ABOUT THIS TASK:
The material below contains a line with "Фитнес - Коврики" and a line with "Регуляторы сна". Copy exactly those two lines and all lines between them.

RECORDS FOR PROCESSING:
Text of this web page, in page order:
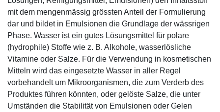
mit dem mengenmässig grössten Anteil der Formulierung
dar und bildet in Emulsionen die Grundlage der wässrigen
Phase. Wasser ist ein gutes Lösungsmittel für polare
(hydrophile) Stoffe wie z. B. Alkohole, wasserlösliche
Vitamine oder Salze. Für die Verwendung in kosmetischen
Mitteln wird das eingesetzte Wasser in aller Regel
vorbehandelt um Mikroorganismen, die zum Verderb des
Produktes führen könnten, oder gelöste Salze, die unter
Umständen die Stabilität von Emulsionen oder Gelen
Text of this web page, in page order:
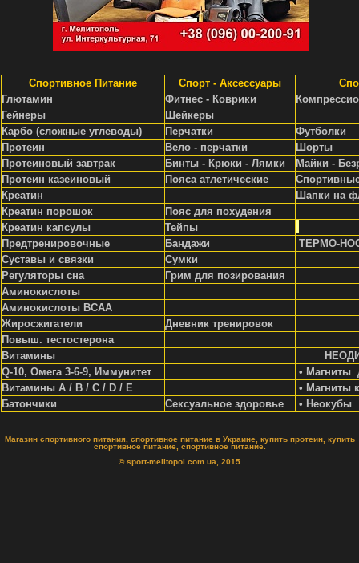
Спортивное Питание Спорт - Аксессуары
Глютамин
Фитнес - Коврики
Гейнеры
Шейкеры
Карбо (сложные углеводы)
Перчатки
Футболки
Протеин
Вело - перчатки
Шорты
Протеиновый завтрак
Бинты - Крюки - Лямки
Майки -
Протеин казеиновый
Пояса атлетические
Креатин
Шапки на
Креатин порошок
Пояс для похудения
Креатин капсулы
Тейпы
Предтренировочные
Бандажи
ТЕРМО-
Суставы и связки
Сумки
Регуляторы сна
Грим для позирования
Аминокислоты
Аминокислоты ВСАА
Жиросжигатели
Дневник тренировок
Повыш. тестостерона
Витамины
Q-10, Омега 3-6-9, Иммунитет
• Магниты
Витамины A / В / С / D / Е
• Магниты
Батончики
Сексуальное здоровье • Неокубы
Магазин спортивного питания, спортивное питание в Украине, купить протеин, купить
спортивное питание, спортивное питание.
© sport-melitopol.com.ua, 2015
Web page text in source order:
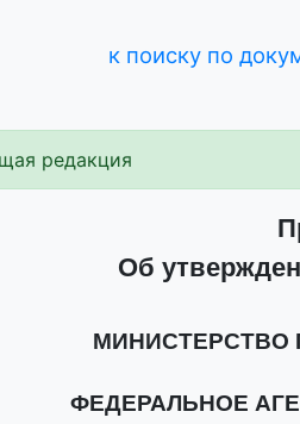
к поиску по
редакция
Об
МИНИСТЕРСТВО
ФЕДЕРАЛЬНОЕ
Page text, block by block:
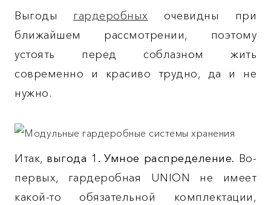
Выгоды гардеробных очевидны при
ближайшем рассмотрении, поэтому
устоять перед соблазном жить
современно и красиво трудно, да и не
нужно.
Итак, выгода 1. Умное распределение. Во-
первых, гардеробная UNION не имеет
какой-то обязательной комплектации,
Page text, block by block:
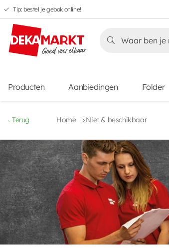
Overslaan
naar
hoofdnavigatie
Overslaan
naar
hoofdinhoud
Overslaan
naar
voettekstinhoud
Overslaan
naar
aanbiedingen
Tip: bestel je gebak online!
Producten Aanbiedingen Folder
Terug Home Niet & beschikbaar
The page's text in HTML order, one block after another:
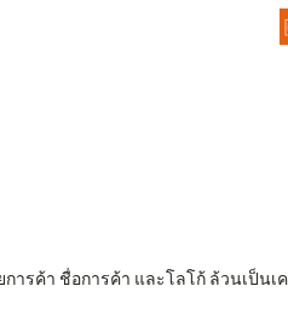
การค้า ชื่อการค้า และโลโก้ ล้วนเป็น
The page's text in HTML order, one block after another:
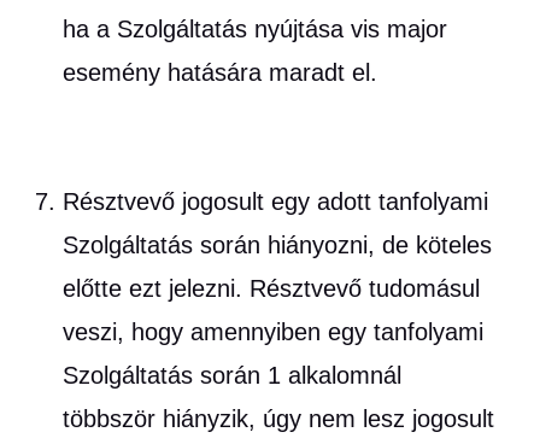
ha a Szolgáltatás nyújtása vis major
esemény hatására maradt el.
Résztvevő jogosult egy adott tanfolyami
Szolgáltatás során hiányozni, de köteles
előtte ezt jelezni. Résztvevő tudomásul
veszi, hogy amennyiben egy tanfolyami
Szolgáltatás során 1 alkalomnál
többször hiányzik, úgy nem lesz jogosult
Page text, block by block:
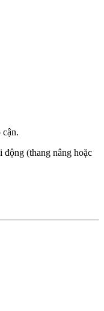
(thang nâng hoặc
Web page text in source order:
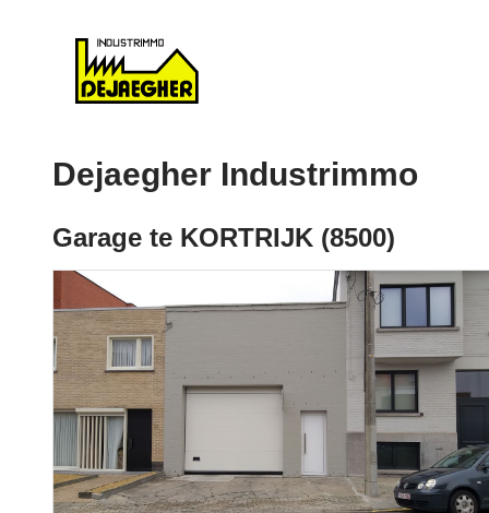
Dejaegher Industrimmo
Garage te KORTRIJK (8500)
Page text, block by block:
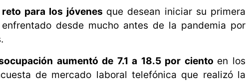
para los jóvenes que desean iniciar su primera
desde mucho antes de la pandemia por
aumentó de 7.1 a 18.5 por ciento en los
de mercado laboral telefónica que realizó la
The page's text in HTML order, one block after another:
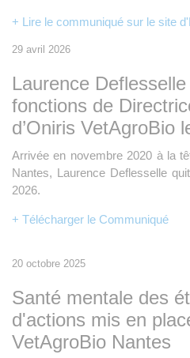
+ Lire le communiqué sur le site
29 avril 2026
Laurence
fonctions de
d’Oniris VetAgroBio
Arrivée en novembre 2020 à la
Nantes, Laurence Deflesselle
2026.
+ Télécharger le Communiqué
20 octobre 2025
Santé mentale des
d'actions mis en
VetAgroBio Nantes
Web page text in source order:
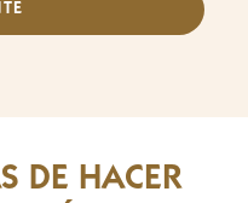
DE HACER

...

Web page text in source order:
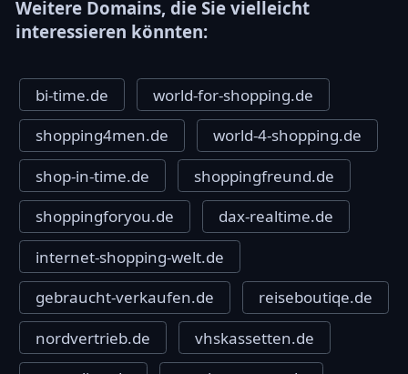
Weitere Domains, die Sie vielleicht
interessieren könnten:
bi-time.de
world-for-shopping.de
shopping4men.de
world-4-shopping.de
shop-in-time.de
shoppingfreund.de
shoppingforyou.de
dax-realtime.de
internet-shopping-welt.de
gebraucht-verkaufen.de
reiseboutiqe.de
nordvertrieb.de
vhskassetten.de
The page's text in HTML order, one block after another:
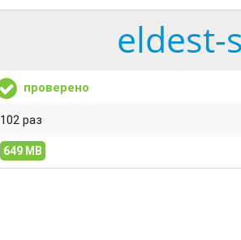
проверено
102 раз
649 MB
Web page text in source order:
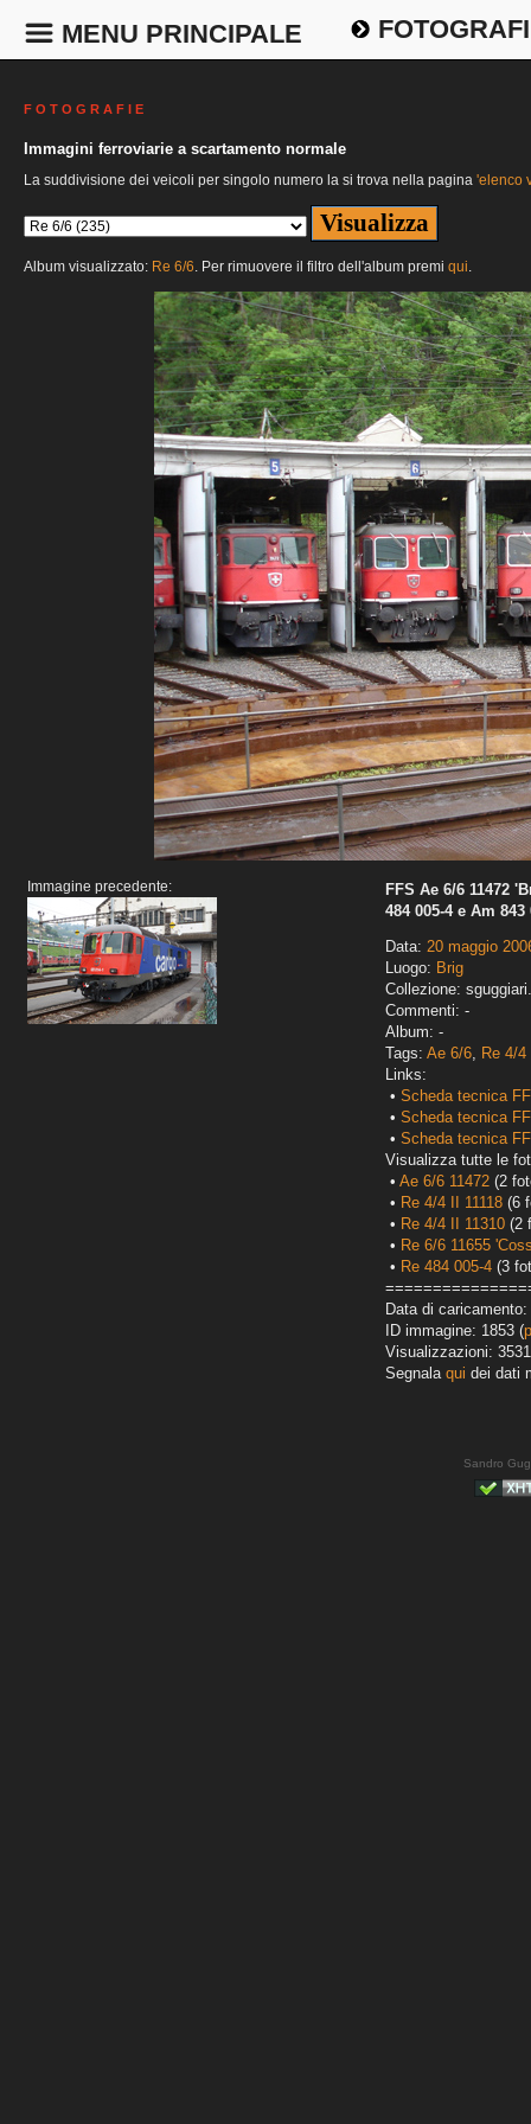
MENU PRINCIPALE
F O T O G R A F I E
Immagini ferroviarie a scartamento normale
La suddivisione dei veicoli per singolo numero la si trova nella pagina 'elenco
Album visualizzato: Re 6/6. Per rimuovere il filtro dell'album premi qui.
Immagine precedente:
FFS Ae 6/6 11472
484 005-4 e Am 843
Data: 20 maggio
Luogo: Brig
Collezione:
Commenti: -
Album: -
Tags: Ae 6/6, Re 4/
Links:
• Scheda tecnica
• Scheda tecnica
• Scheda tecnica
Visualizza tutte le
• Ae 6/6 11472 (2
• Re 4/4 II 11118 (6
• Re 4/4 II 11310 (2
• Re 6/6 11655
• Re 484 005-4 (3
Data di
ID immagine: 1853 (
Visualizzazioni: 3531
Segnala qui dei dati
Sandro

---

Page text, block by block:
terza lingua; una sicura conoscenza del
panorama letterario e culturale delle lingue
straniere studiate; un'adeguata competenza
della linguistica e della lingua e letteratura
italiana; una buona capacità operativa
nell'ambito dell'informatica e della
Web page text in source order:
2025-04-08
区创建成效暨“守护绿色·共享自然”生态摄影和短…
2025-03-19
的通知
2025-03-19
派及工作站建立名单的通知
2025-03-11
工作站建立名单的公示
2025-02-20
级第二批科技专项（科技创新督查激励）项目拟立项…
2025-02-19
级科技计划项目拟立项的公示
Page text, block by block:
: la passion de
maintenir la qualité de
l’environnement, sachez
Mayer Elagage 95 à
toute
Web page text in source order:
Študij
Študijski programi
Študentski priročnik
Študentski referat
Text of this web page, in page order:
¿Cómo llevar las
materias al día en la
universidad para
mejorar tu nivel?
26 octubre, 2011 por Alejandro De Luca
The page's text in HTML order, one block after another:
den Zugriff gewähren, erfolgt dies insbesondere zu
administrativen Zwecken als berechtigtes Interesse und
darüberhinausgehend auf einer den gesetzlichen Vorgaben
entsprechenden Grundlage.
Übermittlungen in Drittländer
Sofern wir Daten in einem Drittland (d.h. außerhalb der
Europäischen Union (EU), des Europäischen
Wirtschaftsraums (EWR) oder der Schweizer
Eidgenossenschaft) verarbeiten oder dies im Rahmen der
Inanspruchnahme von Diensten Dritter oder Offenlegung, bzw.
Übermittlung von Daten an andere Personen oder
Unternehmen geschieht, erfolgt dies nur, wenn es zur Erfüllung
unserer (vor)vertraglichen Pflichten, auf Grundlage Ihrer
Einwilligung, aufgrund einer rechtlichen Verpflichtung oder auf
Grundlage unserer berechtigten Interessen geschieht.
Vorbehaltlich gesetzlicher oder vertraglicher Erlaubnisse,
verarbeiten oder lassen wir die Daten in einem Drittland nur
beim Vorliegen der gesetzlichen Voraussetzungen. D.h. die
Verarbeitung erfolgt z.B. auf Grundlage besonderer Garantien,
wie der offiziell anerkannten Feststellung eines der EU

SOLVED EXERCISE:
Фитнес - Коврики
Гейнеры
Шейкеры
Карбо (сложные углеводы)
Перчатки
Футболки
Протеин
Вело - перчатки
Шорты
Протеиновый завтрак
Бинты - Крюки - Лямки
Майки -
Протеин казеиновый
Пояса атлетические
Креатин
Шапки на
Креатин порошок
Пояс для похудения
Креатин капсулы
Тейпы
Предтренировочные
Бандажи
ТЕРМО-
Суставы и связки
Сумки
Регуляторы сна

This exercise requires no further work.